Chivalry in the Mountains

Thar Couloir

This post may ruffle a few feathers but it’s written with the intent to start a conversation rather than create an argument. I want to be very clear from the outset that I’m not saying people shouldn’t be chivalrous. I am saying that a male should be equally chivalrous to other males as well as females when it comes to being in the Mountains.

The Modern Western male is all about gender equality. However, some men still make caveats to this equality. They feel it is necessary to hold on to the old gender roles that they tell themselves “benefit Women”, we like to call this “Chivalry” or “Gallantry”.

You might say that if it isn’t hurting anyone then why stop? The male wants to do it and the female appreciates the kindness and attention. In a normal social context I’d wholeheartedly agree. Facing the elements and risking your life in the mountains is not a normal social context however.

The problem is that in an arena (eg. Mountaineering, Climbing) were a female needs to be equal to a male not only socially, but mentally and physically it does hurt them. It stunts their progress. Progress a male easily makes because nobody is trying to be “nice” to them and inadvertently holding them back.

My wife, Spring, is strong. She can run farther and faster than me. Carries a greater percentage of her body weight than me on her back when backpacking and rarely complains about the cold even though, as a female, she feels it more than males.

But, even though she has all of these qualities, she frequently confides in me that she doesn’t want to feel like she is a “burden” on the male members of our groups.

I often questioned why I don’t feel this way. If I’m slower than some in the group I accept it. If I’m faster I make allowances for those that are slower. I carry my share of the weight and look after myself. Why would Spring feel she could be a burden on the males in the group?

Then I seen it. At times some males in groups we would be in would offer to assist or help Spring way more than they’d offer to help other males (even the ones that appeared slower or weaker than her). When we’d take turns carrying our ropes up a mountain some males would insist that Spring should not have to carry it.

Now, I know all of these males meant well and our society has brought men up to feel they need to be like this to be a “Gentleman”, and, like I said, in a purely social context it’s perfectly fine, but a lot aren’t aware of the detrimental impact these manners are having on the modern Woman when it comes to physical and mental endeavors as a group.

Summit of Three Brothers

I see males doing this all the time in the mountains. When hiking a popular trail I will see the male carrying all the weight whereas the female with them will have no pack. I can’t begin to detail why, even from a general safety standpoint, this is wrong. At climbing crags if a male and female show up at the base of a climb the male tends to lead it first.

I was reading a book called “Ice and Mixed Climbing” by Will Gadd recently where he allowed Kim Csizmazia to write a short note about females who also climb Ice. She elaborated that the female climbers she knows will tend to not assert their leadership over males when climbing with them. If the male pushes to lead, even if they are capable, they will let him. They have since resolved this problem by climbing in all female groups to level the playing field.

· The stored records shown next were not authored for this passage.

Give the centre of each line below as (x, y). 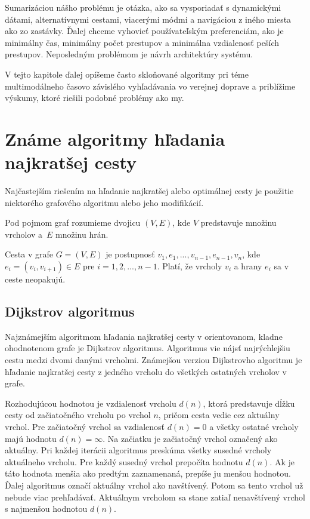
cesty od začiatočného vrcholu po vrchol (78, 415)
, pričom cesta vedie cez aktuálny (219, 415)
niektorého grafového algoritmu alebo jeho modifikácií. (104, 202)
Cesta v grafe (29, 254)
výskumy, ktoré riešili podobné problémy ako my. (94, 98)
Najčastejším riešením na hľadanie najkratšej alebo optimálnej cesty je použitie (149, 191)
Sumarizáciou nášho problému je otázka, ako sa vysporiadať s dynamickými (143, 7)
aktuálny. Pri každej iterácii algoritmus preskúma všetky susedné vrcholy (138, 450)
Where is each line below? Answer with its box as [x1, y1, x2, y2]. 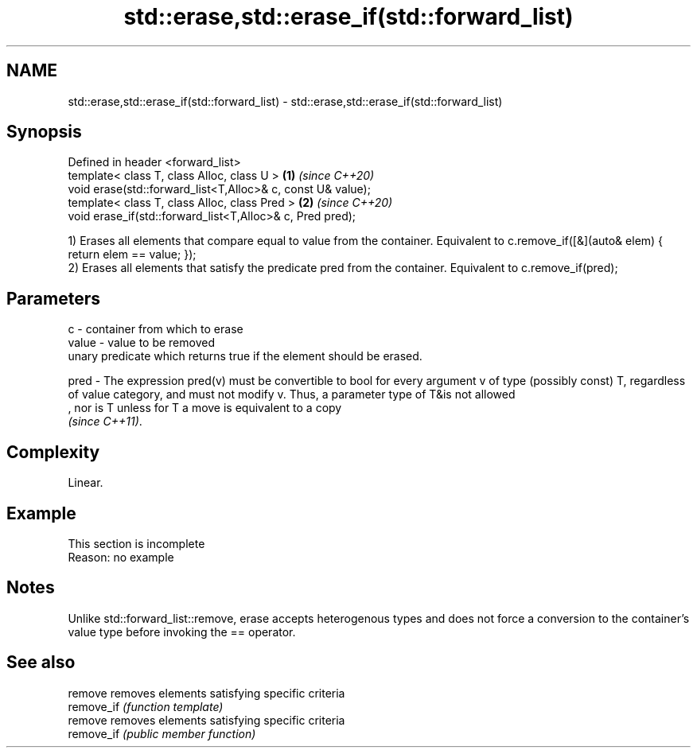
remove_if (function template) [68, 699, 224, 713]
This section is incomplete [68, 536, 205, 550]
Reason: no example [68, 550, 174, 564]
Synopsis [6, 122, 82, 142]
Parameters [6, 288, 100, 309]
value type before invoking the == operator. [68, 624, 296, 639]
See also [6, 652, 76, 673]
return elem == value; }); [68, 247, 197, 262]
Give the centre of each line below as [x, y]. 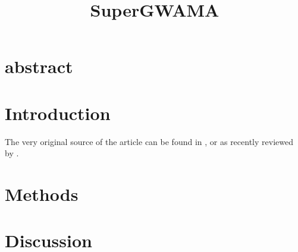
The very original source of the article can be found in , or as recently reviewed [149, 141]
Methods [42, 194]
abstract [39, 66]
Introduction [58, 113]
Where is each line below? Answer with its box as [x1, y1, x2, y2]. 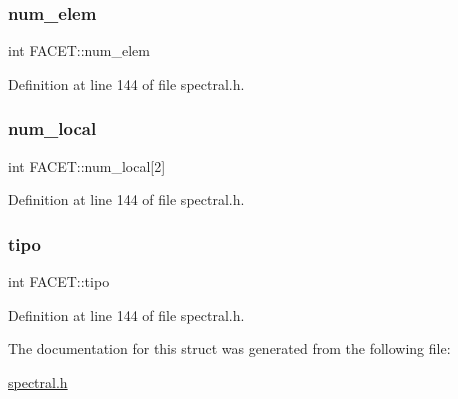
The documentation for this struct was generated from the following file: [8, 338, 451, 359]
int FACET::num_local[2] [8, 155, 166, 176]
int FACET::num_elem [8, 40, 150, 61]
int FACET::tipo [8, 271, 110, 292]
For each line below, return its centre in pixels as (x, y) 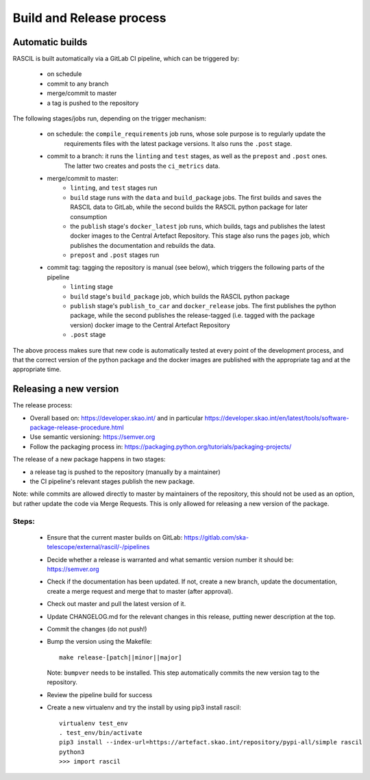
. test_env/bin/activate (101, 733)
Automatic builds (50, 42)
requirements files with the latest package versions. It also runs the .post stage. (178, 143)
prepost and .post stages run (115, 255)
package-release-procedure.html (77, 427)
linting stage (91, 287)
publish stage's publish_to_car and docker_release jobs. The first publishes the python (203, 306)
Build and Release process (89, 18)
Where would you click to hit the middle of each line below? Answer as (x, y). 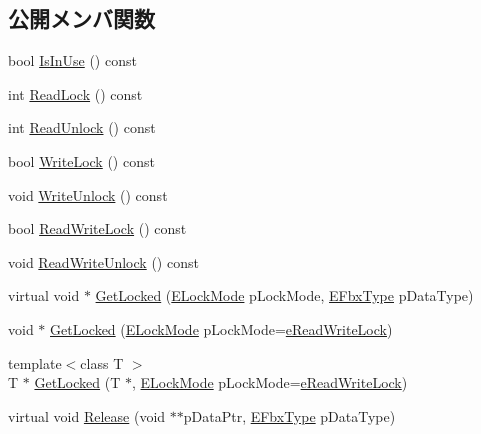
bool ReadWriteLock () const (97, 228)
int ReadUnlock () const (82, 127)
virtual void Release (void (87, 415)
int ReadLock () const (75, 93)
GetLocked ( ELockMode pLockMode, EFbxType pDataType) (284, 295)
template (35, 362)
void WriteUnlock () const (88, 194)
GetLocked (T (77, 382)
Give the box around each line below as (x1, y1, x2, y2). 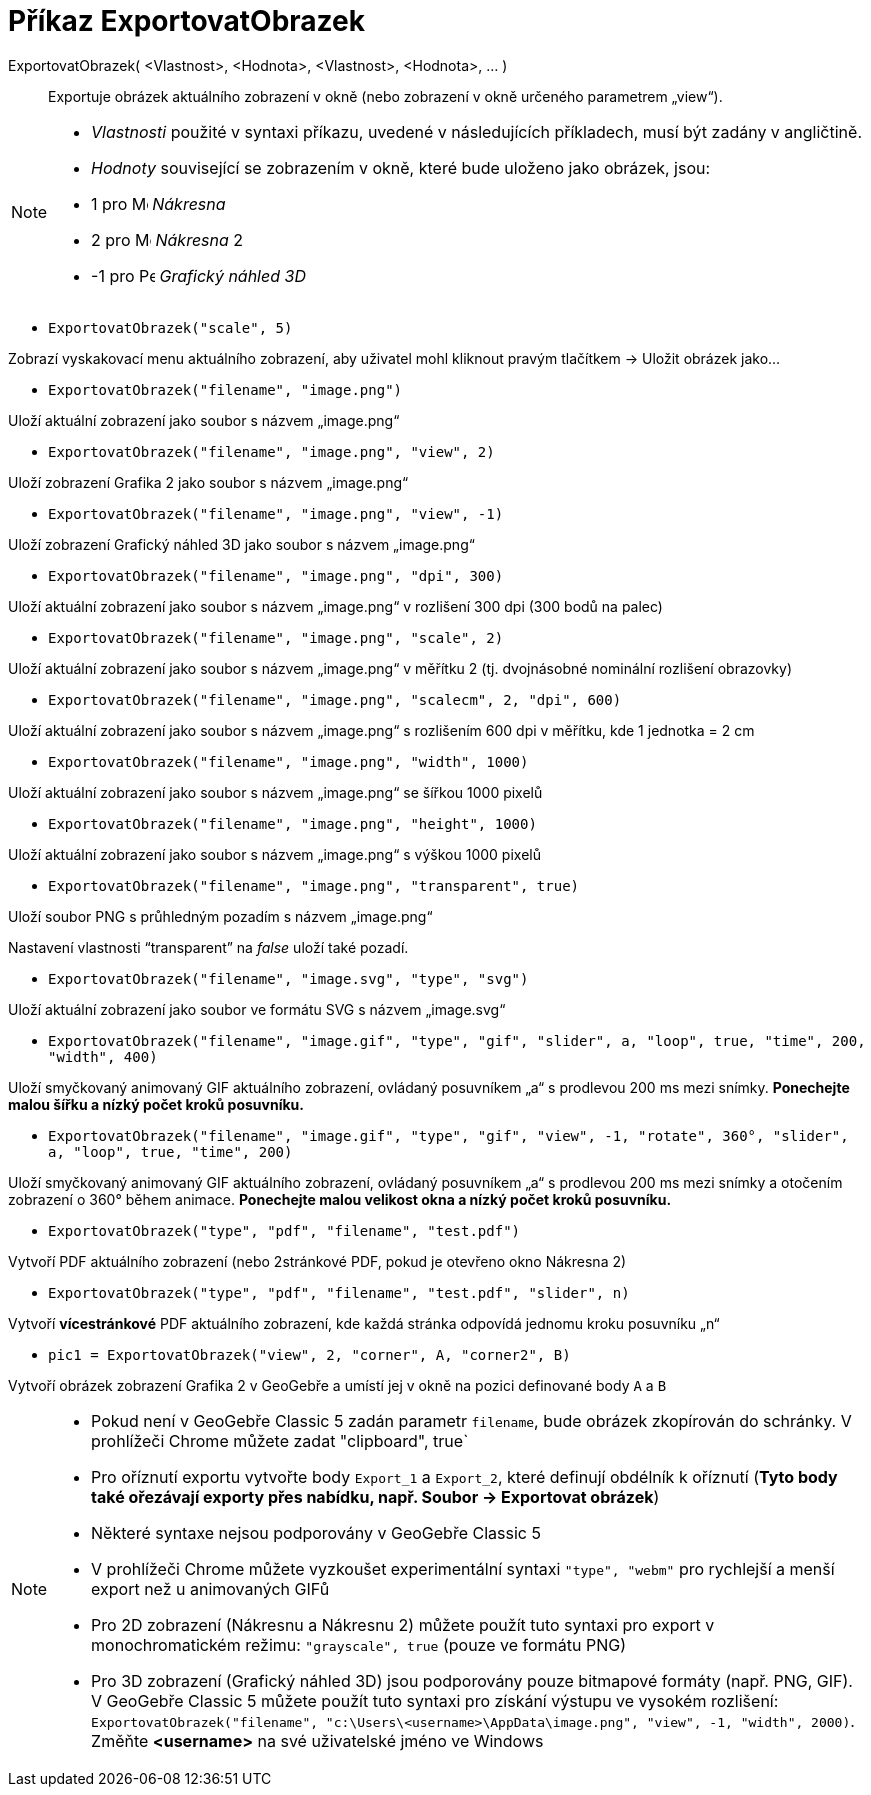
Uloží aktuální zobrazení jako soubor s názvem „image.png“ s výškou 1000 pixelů (8, 845, 541, 863)
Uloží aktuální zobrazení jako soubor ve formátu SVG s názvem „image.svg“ (8, 1000, 506, 1018)
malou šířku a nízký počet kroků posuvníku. (8, 1095, 305, 1113)
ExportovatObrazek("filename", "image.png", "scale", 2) (48, 629, 504, 646)
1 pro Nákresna (91, 193, 226, 214)
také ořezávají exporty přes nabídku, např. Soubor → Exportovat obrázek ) (91, 1486, 660, 1507)
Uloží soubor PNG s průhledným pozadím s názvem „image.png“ (8, 907, 433, 925)
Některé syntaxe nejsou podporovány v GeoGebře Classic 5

What males don’t realize is that when they say “let me carry that for you” what a female who is trying to be seen as an equal in the group might hear is “carrying that additional weight is going to slow down our group, so I will carry it”.

If you’re a male reading this, just think about it, you’re climbing a mountain, you’re strong and fast, the weight on your back isn’t a problem for you and another male approaches you and says “I’ll take that rope from you, you shouldn’t have to carry it, let me take it”. How do you view that statement? What assumption do you imagine that male is making about you? Why wouldn’t a female see the same assumption?

If you’re a female who wishes to get stronger in the mountains, don’t allow a male to help you because they offer, only do so if you actually need help. Think of it like training for a marathon, if a guy pulled over in a car and offered to give you a lift when you are half way through a long training run would you take it? Of course not. Don’t allow the same thing to happen for any other activity where you wish to participate among males. Any help they give you makes them stronger and slows your progress.

I’m proud to say I don’t help my wife at all to climb mountains. I don’t lift a finger to make it easier for her. She suffers and enjoys every step of the way as much as I do, and you know what, when I reach the summit and feel that elation from having earned my place there she feels it also, exactly the same as me. Why would I want to take that amazing moment away from her and make her feel that without me she couldn’t achieve this when she absolutely can.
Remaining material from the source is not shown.